▶ Work to complete
Copy each line from the records below in which the word "historie" is found.
Given information below:
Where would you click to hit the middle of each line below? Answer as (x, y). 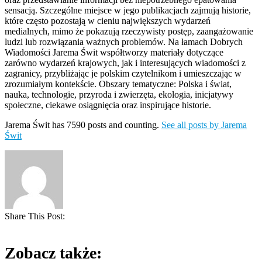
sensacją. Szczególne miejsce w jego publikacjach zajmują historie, (128, 11)
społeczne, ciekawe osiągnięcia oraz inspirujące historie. (108, 105)
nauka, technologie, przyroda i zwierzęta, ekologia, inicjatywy (119, 95)
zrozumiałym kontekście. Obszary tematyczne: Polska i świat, (118, 84)
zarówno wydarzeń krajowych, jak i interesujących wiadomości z (125, 63)
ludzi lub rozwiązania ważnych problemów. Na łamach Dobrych (124, 42)
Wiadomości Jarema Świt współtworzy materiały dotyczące (114, 53)
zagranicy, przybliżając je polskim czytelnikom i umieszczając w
End of Given information.
▶ Finished task
sensacją. Szczególne miejsce w jego publikacjach zajmują historie, (128, 11)
społeczne, ciekawe osiągnięcia oraz inspirujące historie. (108, 105)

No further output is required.